What I didn’t expect is that I would love using this lens. There’s something strangely fascinating about viewing the world through a lens that has tilt movements. The Edge 50 is so much fun to use there’s a genuine danger that you use it all the time and forget about your other lenses!
There are some differences between the Edge 50 lens and regular camera lenses that you need to know about before you buy one.
This is not an autofocus lens and you need to take great care when focusing for accuracy. It’s easier to focus with cameras that have electronic viewfinders and focus peaking. Or you could use Live View.
This is disappointing as it means you can’t point the lens anywhere near the sun without getting lens flare. I bought a metal lens hood from Amazon for a few dollars. The lens hood reduces lens flare and protects the front element from accidental damage when the camera is hanging at your side.
I’ve learned to stay away from the widest aperture setting and stop down to f/4 or f/5.6 to get the best results. You will also have to use a higher ISO to get the correct exposure in low light than you would with a regular 50mm prime lens.
With this lens, you can position it so that the plane of focus lies horizontally, vertically or at any angle in between. This allows you to get creative and experiment with different focusing effects.

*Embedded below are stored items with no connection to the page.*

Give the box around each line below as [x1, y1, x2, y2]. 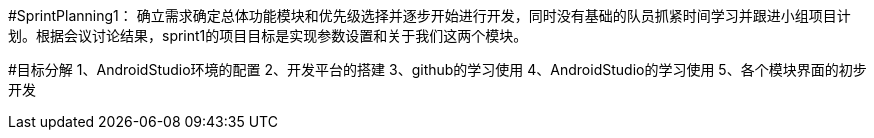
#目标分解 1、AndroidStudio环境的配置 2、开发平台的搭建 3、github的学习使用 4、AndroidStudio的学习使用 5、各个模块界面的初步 [8, 61, 867, 78]
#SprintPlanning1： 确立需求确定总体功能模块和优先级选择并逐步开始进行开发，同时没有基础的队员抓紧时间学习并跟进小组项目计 [8, 7, 851, 24]
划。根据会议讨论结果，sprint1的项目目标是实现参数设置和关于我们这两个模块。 [8, 27, 528, 44]
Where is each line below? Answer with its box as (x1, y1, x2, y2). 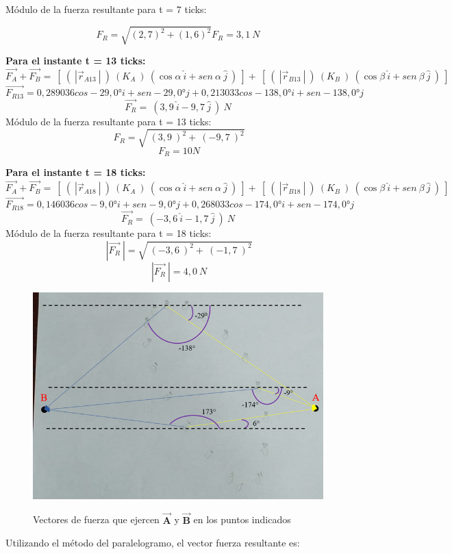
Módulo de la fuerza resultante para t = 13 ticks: (5, 114, 212, 128)
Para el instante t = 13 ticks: (5, 53, 146, 68)
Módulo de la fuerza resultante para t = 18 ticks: (5, 226, 212, 240)
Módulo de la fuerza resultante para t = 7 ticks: (5, 2, 207, 16)
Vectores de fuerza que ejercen (33, 512, 160, 527)
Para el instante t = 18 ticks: (5, 165, 146, 179)
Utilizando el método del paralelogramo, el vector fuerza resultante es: (5, 536, 300, 550)
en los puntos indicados (193, 512, 291, 527)
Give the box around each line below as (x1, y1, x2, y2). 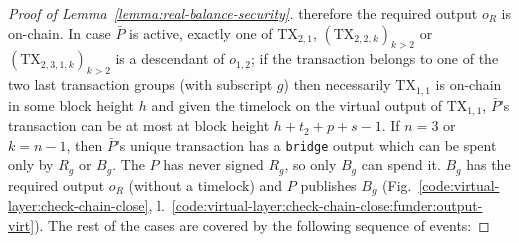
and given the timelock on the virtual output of (151, 94, 443, 115)
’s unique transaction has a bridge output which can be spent (115, 134, 497, 155)
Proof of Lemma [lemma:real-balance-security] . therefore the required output (8, 3, 478, 23)
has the (466, 154, 511, 175)
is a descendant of (115, 48, 225, 69)
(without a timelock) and (128, 174, 283, 195)
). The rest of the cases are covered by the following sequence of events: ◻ (34, 214, 490, 235)
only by (8, 154, 54, 175)
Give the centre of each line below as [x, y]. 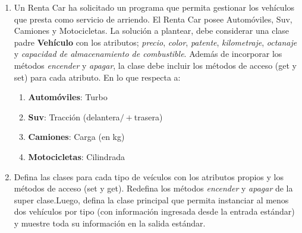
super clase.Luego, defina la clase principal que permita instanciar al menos [151, 200]
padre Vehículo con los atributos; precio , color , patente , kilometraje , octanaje [155, 42]
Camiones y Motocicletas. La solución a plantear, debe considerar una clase [152, 31]
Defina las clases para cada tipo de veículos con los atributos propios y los [149, 176]
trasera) [148, 116]
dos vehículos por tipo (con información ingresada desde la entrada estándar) [154, 211]
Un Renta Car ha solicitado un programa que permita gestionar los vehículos [154, 7]
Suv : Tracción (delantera [74, 116]
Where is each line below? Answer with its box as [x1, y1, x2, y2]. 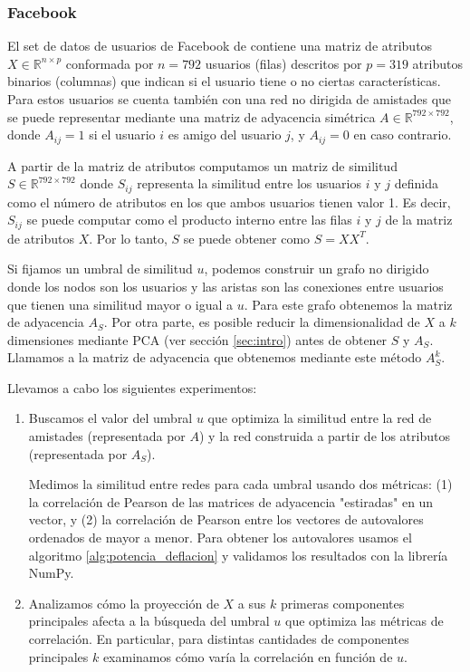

For example, portraits are very effective when the plane of focus is horizontal, as you can focus on the model’s eyes and throw the rest of the scene out of focus.
I use a Fujifilm MCEX-16 extension tube with this lens for taking close-ups of flowers. It lets me shift the plane of focus around and create interesting effects in a way that you can’t do with a conventional 50mm lens.
The Lensbaby Edge 50 lens is a great addition to my camera bag and one that I’m very happy to have made. If you like creative photography, interesting bokeh, and blur effects, or if you’re looking for something a little different for your portraits, then the Edge 50 could be just what you need.